Exercise instructions: For each record, copy the text exactly and omit any picture it holds.

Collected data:
____
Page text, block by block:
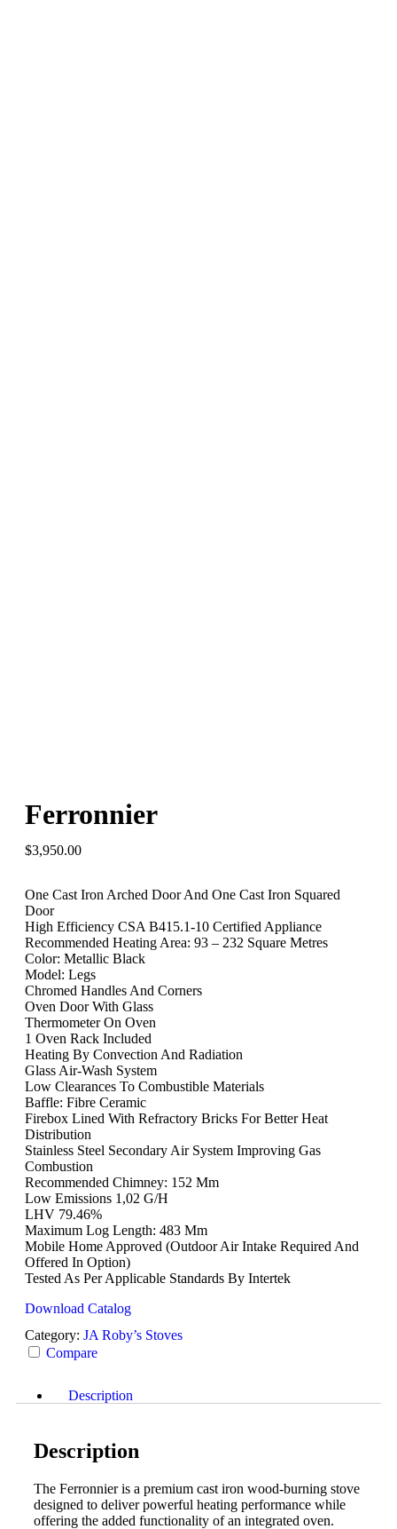
Ferronnier
$3,950.00
One Cast Iron Arched Door And One Cast Iron Squared
Door
High Efficiency CSA B415.1-10 Certified Appliance
Recommended Heating Area: 93 – 232 Square Metres
Color: Metallic Black
Model: Legs
Chromed Handles And Corners
Oven Door With Glass
Thermometer On Oven
1 Oven Rack Included
Heating By Convection And Radiation
Glass Air-Wash System
Low Clearances To Combustible Materials
Baffle: Fibre Ceramic
Firebox Lined With Refractory Bricks For Better Heat
Distribution
Stainless Steel Secondary Air System Improving Gas
Combustion
Recommended Chimney: 152 Mm
Low Emissions 1,02 G/h
LHV 79.46%
Maximum Log Length: 483 Mm
Mobile Home Approved (outdoor Air Intake Required And
Offered In Option)
Tested As Per Applicable Standards By Intertek
Download Catalog
Category: JA Roby’s Stoves
Compare
Description
Description
The Ferronnier is a premium cast iron wood-burning stove
designed to deliver powerful heating performance while
offering the added functionality of an integrated oven.
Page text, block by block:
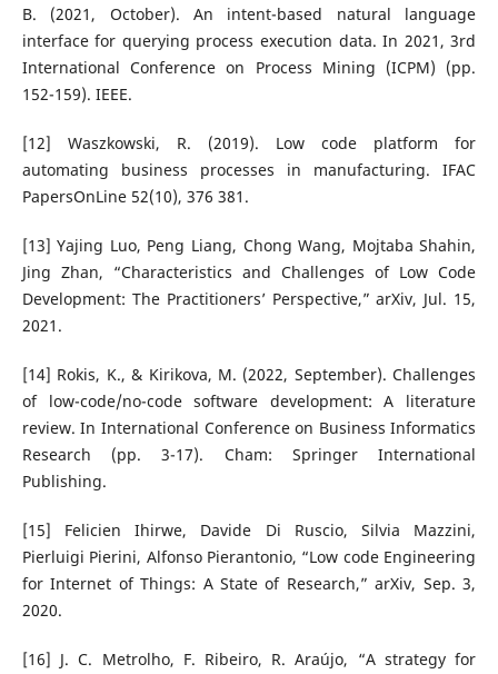
B. (2021, October). An intent-based natural language
interface for querying process execution data. In 2021, 3rd
International Conference on Process Mining (ICPM) (pp.
152-159). IEEE.
[12] Waszkowski, R. (2019). Low code platform for
automating business processes in manufacturing. IFAC
PapersOnLine 52(10), 376 381.
[13] Yajing Luo, Peng Liang, Chong Wang, Mojtaba Shahin,
Jing Zhan, “Characteristics and Challenges of Low Code
Development: The Practitioners’ Perspective,” arXiv, Jul. 15,
2021.
[14] Rokis, K., & Kirikova, M. (2022, September). Challenges
of low-code/no-code software development: A literature
review. In International Conference on Business Informatics
Research (pp. 3-17). Cham: Springer International
Publishing.
[15] Felicien Ihirwe, Davide Di Ruscio, Silvia Mazzini,
Pierluigi Pierini, Alfonso Pierantonio, “Low code Engineering
for Internet of Things: A State of Research,” arXiv, Sep. 3,
2020.
[16] J. C. Metrolho, F. Ribeiro, R. Araújo, “A strategy for
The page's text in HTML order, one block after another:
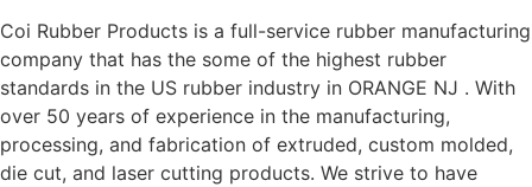
Coi Rubber Products is a full-service rubber manufacturing
company that has the some of the highest rubber
standards in the US rubber industry in ORANGE NJ . With
over 50 years of experience in the manufacturing,
processing, and fabrication of extruded, custom molded,
die cut, and laser cutting products. We strive to have
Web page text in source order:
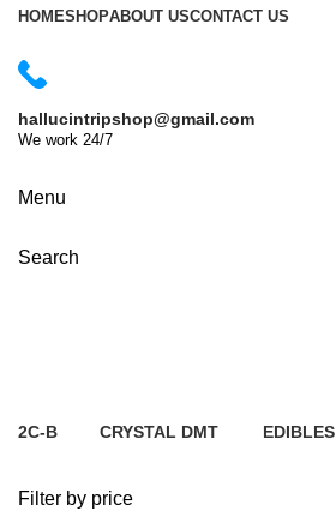
HOMESHOPABOUT USCONTACT US
hallucintripshop@gmail.com
We work 24/7
Menu
Search
2C-B
CRYSTAL DMT
EDIBLES
Filter by price
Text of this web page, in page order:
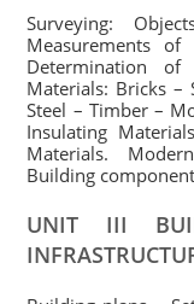
Surveying:
Measurements
Determination of
Materials: Bricks –
Steel – Timber –
Insulating
Materials.
Building component
UNIT III
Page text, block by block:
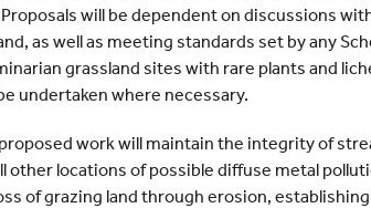
will be dependent on discussions
as well as meeting standards set by any
grassland sites with rare plants and
undertaken where necessary.
work will maintain the integrity of
other locations of possible diffuse metal
of grazing land through erosion,
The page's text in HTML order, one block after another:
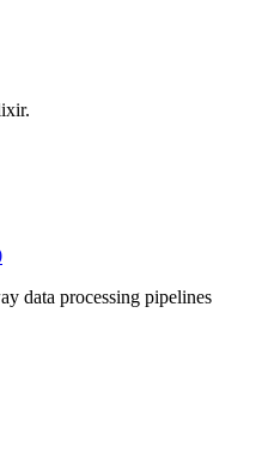
data processing pipelines
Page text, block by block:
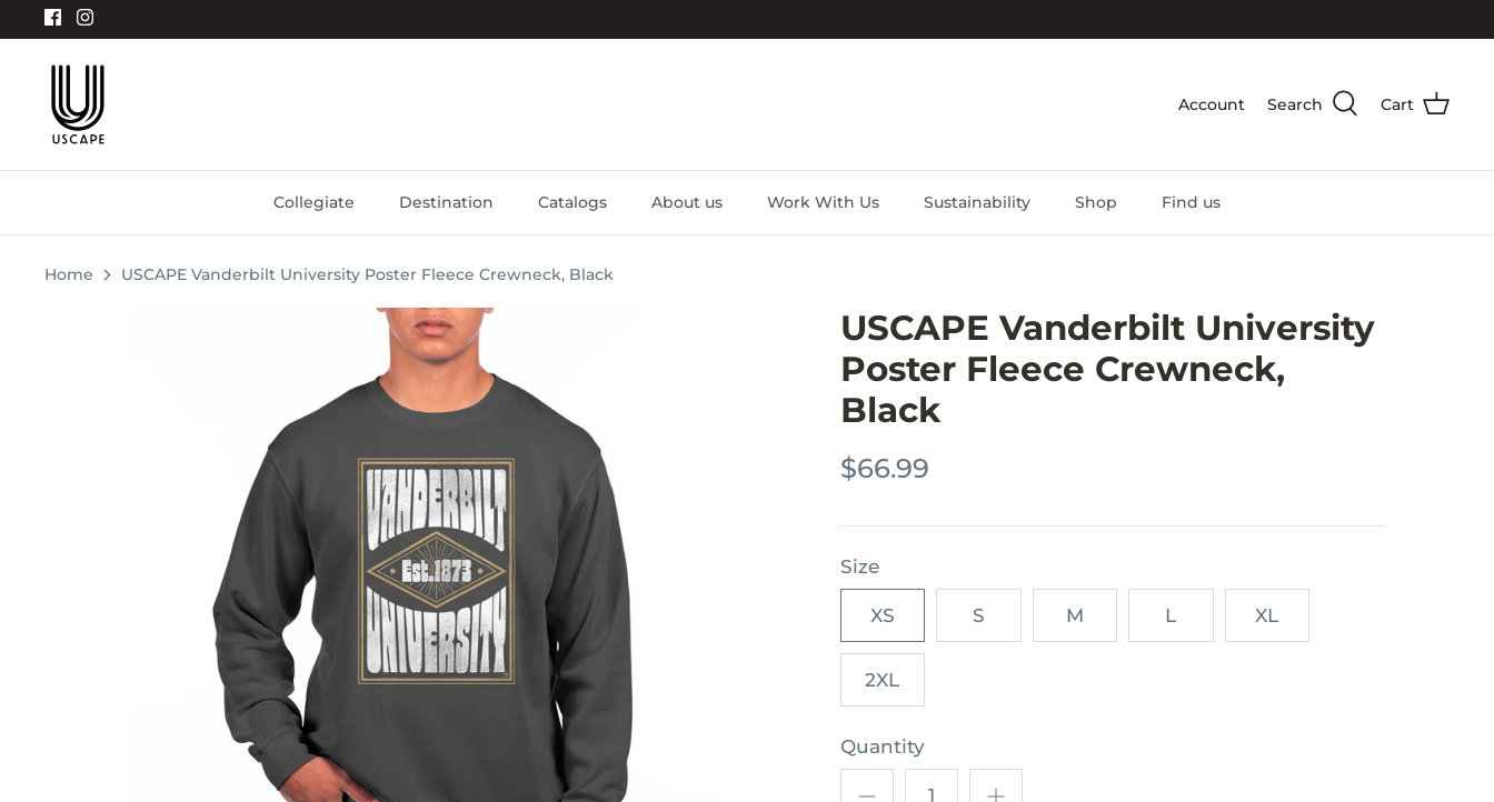
to
content
Account Search Cart
Collegiate Destination Catalogs About us Work With Us Sustainability Shop Find us
Home USCAPE Vanderbilt University Poster Fleece Crewneck, Black
USCAPE Vanderbilt University
Poster Fleece Crewneck,
Black
$66.99
Size
XS S M L XL
2XL
Quantity
____
Expected answer:
Page text, block by block:
Ferronnier
$3,950.00
One Cast Iron Arched Door And One Cast Iron Squared
Door
High Efficiency CSA B415.1-10 Certified Appliance
Recommended Heating Area: 93 – 232 Square Metres
Color: Metallic Black
Model: Legs
Chromed Handles And Corners
Oven Door With Glass
Thermometer On Oven
1 Oven Rack Included
Heating By Convection And Radiation
Glass Air-Wash System
Low Clearances To Combustible Materials
Baffle: Fibre Ceramic
Firebox Lined With Refractory Bricks For Better Heat
Distribution
Stainless Steel Secondary Air System Improving Gas
Combustion
Recommended Chimney: 152 Mm
Low Emissions 1,02 G/h
LHV 79.46%
Maximum Log Length: 483 Mm
Mobile Home Approved (outdoor Air Intake Required And
Offered In Option)
Tested As Per Applicable Standards By Intertek
Download Catalog
Category: JA Roby’s Stoves
Compare
Description
Description
The Ferronnier is a premium cast iron wood-burning stove
designed to deliver powerful heating performance while
offering the added functionality of an integrated oven.
Page text, block by block:
B. (2021, October). An intent-based natural language
interface for querying process execution data. In 2021, 3rd
International Conference on Process Mining (ICPM) (pp.
152-159). IEEE.
[12] Waszkowski, R. (2019). Low code platform for
automating business processes in manufacturing. IFAC
PapersOnLine 52(10), 376 381.
[13] Yajing Luo, Peng Liang, Chong Wang, Mojtaba Shahin,
Jing Zhan, “Characteristics and Challenges of Low Code
Development: The Practitioners’ Perspective,” arXiv, Jul. 15,
2021.
[14] Rokis, K., & Kirikova, M. (2022, September). Challenges
of low-code/no-code software development: A literature
review. In International Conference on Business Informatics
Research (pp. 3-17). Cham: Springer International
Publishing.
[15] Felicien Ihirwe, Davide Di Ruscio, Silvia Mazzini,
Pierluigi Pierini, Alfonso Pierantonio, “Low code Engineering
for Internet of Things: A State of Research,” arXiv, Sep. 3,
2020.
[16] J. C. Metrolho, F. Ribeiro, R. Araújo, “A strategy for
The page's text in HTML order, one block after another:
Coi Rubber Products is a full-service rubber manufacturing
company that has the some of the highest rubber
standards in the US rubber industry in ORANGE NJ . With
over 50 years of experience in the manufacturing,
processing, and fabrication of extruded, custom molded,
die cut, and laser cutting products. We strive to have
Web page text in source order:
HOMESHOPABOUT USCONTACT US
hallucintripshop@gmail.com
We work 24/7
Menu
Search
2C-B
CRYSTAL DMT
EDIBLES
Filter by price
Text of this web page, in page order:
Surveying:
Measurements
Determination of
Materials: Bricks –
Steel – Timber –
Insulating
Materials.
Building component
UNIT III
Page text, block by block:
will be dependent on discussions
as well as meeting standards set by any
grassland sites with rare plants and
undertaken where necessary.
work will maintain the integrity of
other locations of possible diffuse metal
of grazing land through erosion,
The page's text in HTML order, one block after another:
data processing pipelines
Page text, block by block:
to
content
Account Search Cart
Collegiate Destination Catalogs About us Work With Us Sustainability Shop Find us
Home USCAPE Vanderbilt University Poster Fleece Crewneck, Black
USCAPE Vanderbilt University
Poster Fleece Crewneck,
Black
$66.99
Size
XS S M L XL
2XL
Quantity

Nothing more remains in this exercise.